**What is being asked**
Scan the material below for the string "received", and copy every line where it shows up.

**Data for review**
***

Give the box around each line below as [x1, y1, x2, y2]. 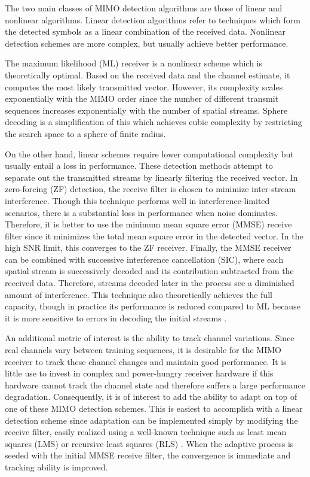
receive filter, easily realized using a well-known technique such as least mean [5, 426, 287, 438]
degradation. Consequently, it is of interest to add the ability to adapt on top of [5, 390, 297, 403]
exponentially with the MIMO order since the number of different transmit [5, 92, 279, 105]
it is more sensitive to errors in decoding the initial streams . [5, 311, 227, 324]
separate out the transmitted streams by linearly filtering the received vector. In [5, 171, 298, 183]
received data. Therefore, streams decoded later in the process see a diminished [5, 277, 294, 289]
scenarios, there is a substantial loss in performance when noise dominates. [5, 206, 278, 218]
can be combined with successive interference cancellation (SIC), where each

***

**Solution to this task**
separate out the transmitted streams by linearly filtering the received vector. In [5, 171, 298, 183]
received data. Therefore, streams decoded later in the process see a diminished [5, 277, 294, 289]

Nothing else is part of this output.